Les crises multiples menacent l’avenir des enfants et du monde

Triste constat en cette 33ème Journée internationale des droits de l’enfant (20 novembre) : en dépit d’une forte mobilisation internationale au cours des trois dernières décennies, les enfants sont toujours les premières victimes des crises. Et l’avenir du monde s’en trouve sérieusement menacé. 

Il y a tout juste 33 ans était adopté aux Nations Unies le premier traité international contraignant à faire des enfants des sujets de droit à part entière. Le texte – la Convention relative aux droits de l’enfants (CIDE)- a depuis été signé par plus de 196 états, qui se sont donc engagés à tout mettre en œuvre pour garantir aux moins de 18 ans l’intégralité de leurs droits fondamentaux. Au cours des vingt dernières années, les états ont multiplié les engagements pour améliorer l’effectivité des droits de l’enfant, en ratifiant par exemple le 3ème Protocole facultatif à la CIDE, qui permet aux enfants de porter plainte devant le Comité des Droits de l’Enfant si leurs droits ont été violés,  la Déclaration sur la sécurité dans les écoles, qui vise à protéger les écoles des attaques et conflits ; les Principes et Engagements de Paris, qui visent à mettre un terme à l’utilisation ou au recrutement des enfants soldat ou encore les Principes de Vancouver, qui constituent un ensemble d’engagements politiques axés sur la protection des enfants dans les opérations de maintien de la paix, y compris à toutes les étapes du cycle d’un conflit. 

Les enfants, premières victimes des crises

Et pourtant en dépit de la mobilisation des Etats, les enfants sont toujours les premières victimes des crises économiques, politiques, sécuritaires, sanitaires ou encore écologiques. Du fait de leurs âges, de leurs vulnérabilités, et de leur dépendance aux adultes, ils sont de fait plus exposés aux conséquences sociales des crises et aux violences : la pandémie de COVID-19, qui a entraîné déscolarisations et problèmes financiers pour les ménages, a accru les difficultés des plus jeunes avec une augmentation considérable du nombre d’enfants soldats, une multiplication des attaques contre les écoles, une explosion des mariages et grossesses précoces…Et il est fort à craindre que l’actuelle inflation et hausse des coûts des denrées alimentaires n’entrainent une hausse de la pauvreté et de la famine pour des millions d’enfants, venant encore aggraver une situation que l’on pourrait déjà qualifier de catastrophique. 
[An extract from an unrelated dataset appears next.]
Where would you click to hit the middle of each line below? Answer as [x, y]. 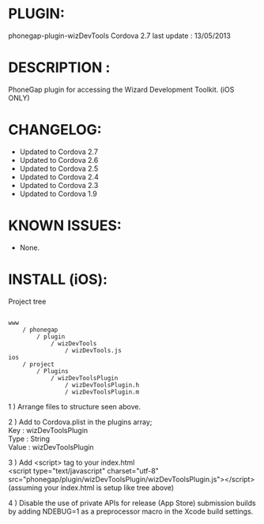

Une situation catastrophique partout dans le monde

Aujourd’hui plus de 385 millions d’enfants et de jeunes vivent dans la pauvreté, 154, 8 millions sont menacés de faim, 244 millions sont privés d’éducation et près de 250 millions, soit 1 sur 9, grandissent dans des zones et pays touchés par des conflits. Entre 2005 et 2020, pas moins de 266 000 violations graves ont été commises contre des enfants par des acteurs étatiques et non-étatiques dans plus de 30 situations de conflit en Afrique, en Asie, au Moyen-Orient et en Amérique latine. Le monde compte aujourd’hui 36,5 millions d’enfants déplacés, soit le nombre le plus élevé enregistré depuis la Seconde Guerre mondiale. Les pays développés ne sont pas épargnés, avec en France par exemple, 21% d’enfants vivant sous le seuil de pauvreté, plus de 50 000 enfants et adolescents victimes chaque année de violences physiques, sexuelles et psychologiques, , et des milliers d’enfants privés d’éducation

Sans droits de l’enfant, quel monde pour demain ?

Comment ces enfants, privés aujourd’hui d’un accès aux services essentiels, à leurs droits les plus basiques, pourront-ils demain être des adultes acteurs de leur développement, autonomes et citoyens ? Comment pourront-ils contribuer activement à la construction d’un monde plus juste ? Comment pourront-ils faire face aux crises appelées à se multiplier ?  Comment pourront-ils à leur tour protéger leurs enfants et l’avenir de la planète ? La réponse est simple :  ils ne le pourront pas et l’avenir même du monde en sera menacé. 

La communauté internationale a pris l’engagement de construire d’ici à 2030 un monde juste et durable. Sans un respect des droits fondamentaux de chaque enfant, partout dans le monde, ce vœu restera pieu. Face à une telle menace, Action Education appelle la communauté internationale dans son ensemble, Etats, société civile, secteur privé, à se mobiliser pour faire du respect des droits de l’enfant une priorité et une réalité absolue. Tout doit être mis en œuvre pour que les engagements ne restent pas lettre morte et que chaque enfant, fille et garçon, ait accès à un état civil, à 12 années d’éducation gratuite, inclusive et de qualité, à des niveaux de vie acceptables, à des soins, à une nourriture suffisante et adaptée et à la protection nécessaire à son développement et à sa sécurité.